The minimum non-zero count of observational units (typically individuals) in a subset. Typically defaulted to 3.

nfilter.glm

The maximum number of parameters in a regression model as a proportion of the sample size in a study. If a study has 1000 observational units (typically individuals) being used in a particular analysis then if nfilter.glm is set to 0.33 (its default value) the maximum allowable number of parameters in a model fitted to those data will be 330. This disclosure filter protects against fitting overly saturated models which can be disclosive.

nfilter.string

The maximum length of a string argument if that argument is to be subject to testing of its length. Default value = 80. The aim of this nfilter is to make it difficult for hackers to find a way to embed malicious code in a valid string argument that is actively interpreted.

nfilter.stringShort

Same as above but set to 20 characters

nfilter.kNN

The minimum value allowed for k on the k-nearest neighbours method which is used mainly for some of the graphical functions. Default value = 3.

nfilter.levels

The maximum number of the unique levels of a categorical variable that are allowed to be returned to the client.
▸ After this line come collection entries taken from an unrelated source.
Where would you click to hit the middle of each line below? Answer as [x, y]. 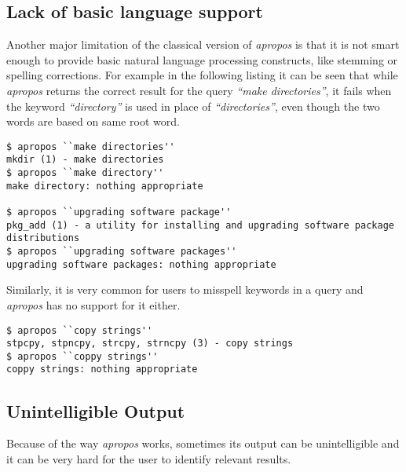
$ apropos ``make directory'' [85, 173]
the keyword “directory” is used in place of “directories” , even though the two [193, 106]
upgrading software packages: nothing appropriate [141, 264]
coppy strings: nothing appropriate [102, 370]
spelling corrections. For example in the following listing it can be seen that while [202, 75]
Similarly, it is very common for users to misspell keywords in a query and [185, 289]
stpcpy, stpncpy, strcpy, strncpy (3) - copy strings [150, 344]
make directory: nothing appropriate [105, 186]
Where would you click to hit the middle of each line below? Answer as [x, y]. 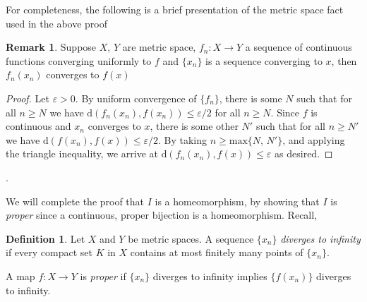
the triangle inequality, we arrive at [82, 153]
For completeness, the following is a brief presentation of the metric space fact [175, 9]
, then [344, 60]
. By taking [182, 139]
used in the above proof [57, 23]
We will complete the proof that [75, 201]
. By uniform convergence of [136, 98]
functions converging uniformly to [79, 60]
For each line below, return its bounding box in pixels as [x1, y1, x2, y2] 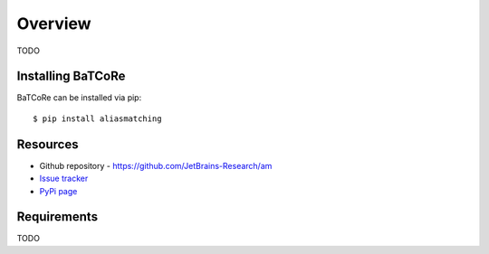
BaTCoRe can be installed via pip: [16, 92, 142, 103]
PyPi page [39, 185, 78, 196]
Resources [16, 136, 79, 152]
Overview [16, 14, 91, 33]
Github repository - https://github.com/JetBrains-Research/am [39, 160, 273, 171]
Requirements [16, 209, 99, 225]
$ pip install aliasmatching [33, 113, 162, 124]
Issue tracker [39, 173, 89, 184]
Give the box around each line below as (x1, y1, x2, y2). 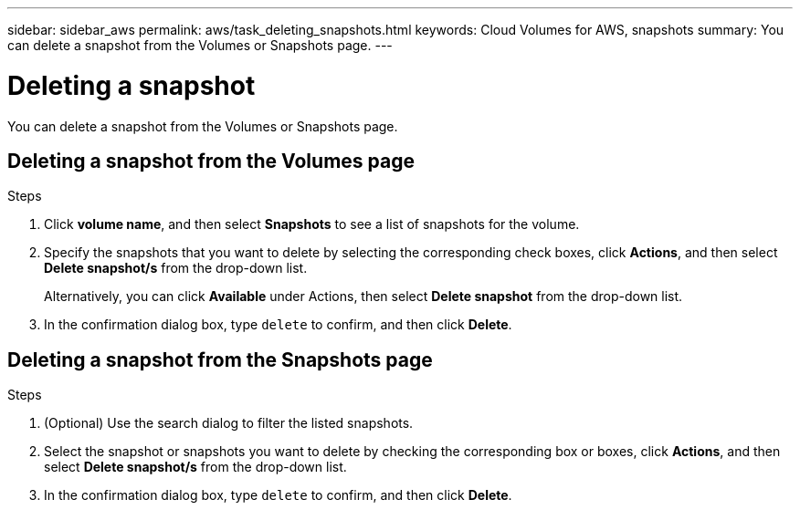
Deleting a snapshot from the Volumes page (7, 149, 415, 172)
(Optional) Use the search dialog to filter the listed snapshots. (44, 415, 414, 432)
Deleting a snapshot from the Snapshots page (7, 348, 433, 371)
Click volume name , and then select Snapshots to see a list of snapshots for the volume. (44, 216, 580, 233)
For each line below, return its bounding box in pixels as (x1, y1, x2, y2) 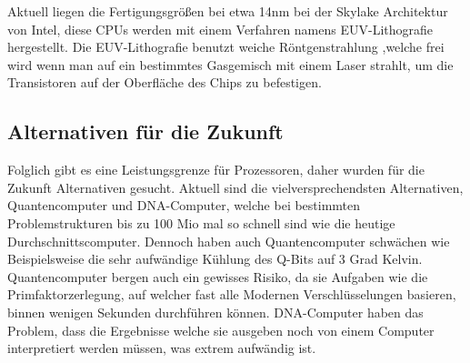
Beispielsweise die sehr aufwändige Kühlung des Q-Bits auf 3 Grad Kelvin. (7, 249, 423, 268)
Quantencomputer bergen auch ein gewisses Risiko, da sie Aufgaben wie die (7, 267, 428, 286)
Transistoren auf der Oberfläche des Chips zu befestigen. (7, 73, 322, 92)
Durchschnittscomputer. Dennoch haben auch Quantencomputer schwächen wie (7, 231, 450, 250)
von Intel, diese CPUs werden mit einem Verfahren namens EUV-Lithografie (7, 19, 434, 38)
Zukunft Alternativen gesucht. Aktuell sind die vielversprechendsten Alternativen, (7, 177, 464, 197)
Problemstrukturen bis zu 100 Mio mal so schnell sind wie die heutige (7, 213, 395, 232)
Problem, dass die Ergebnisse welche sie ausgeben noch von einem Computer (7, 320, 435, 339)
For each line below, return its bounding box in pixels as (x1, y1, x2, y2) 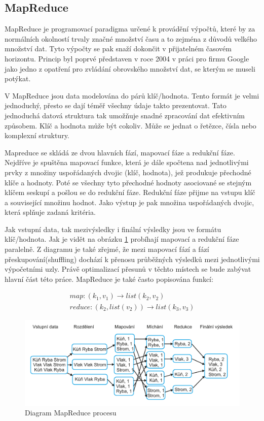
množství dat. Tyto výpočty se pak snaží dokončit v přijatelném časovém (5, 43, 232, 54)
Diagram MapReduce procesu (25, 407, 117, 418)
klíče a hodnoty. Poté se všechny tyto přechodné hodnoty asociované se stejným (5, 177, 252, 187)
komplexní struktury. (5, 130, 69, 141)
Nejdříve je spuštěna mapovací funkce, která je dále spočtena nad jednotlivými (5, 157, 249, 168)
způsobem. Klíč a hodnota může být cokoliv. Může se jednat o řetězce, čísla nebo (5, 120, 256, 131)
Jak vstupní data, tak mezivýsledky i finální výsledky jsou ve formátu (5, 223, 221, 234)
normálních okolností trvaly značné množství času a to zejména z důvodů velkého (5, 33, 257, 44)
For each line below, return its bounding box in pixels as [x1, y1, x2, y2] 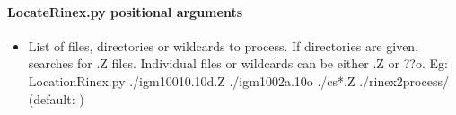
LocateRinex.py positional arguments [7, 2, 242, 21]
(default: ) [28, 89, 84, 108]
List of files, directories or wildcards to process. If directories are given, [28, 36, 419, 55]
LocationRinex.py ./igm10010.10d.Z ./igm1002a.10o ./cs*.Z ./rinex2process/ [28, 71, 449, 90]
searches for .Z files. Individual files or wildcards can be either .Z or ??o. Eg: [28, 54, 448, 73]

If nfilter.levels is set to 0.33 (its default value), and if a categorical variable (i.e. factor) has X distinct categories then if X is greater than the 33% of the variable's length then the categories (i.e. levels) are not returned to the client. This disclosure filter protects against the disclosure of all the unique values in a numerical variable when it is converted to a factor variable. 

nfilter.noise

The minimum level of noise that can be added to a server-side vector. The "noisy" vector can then be returned to the client. This value specifies the variance of the added noise. If nfilter.noise is set to 0.25 (its default value) then noise following a distribution (usually Gaussian) with zero mean and variance equal to the 25% of the true variance of the vector of interest is added to each individual value of that vector.

datashield.privacyLevel

This is the old filter that is used in DataSHIELD v4. This will be replaced by the previous eight filters when we will merge the existing and the BetaTest functions in one main package.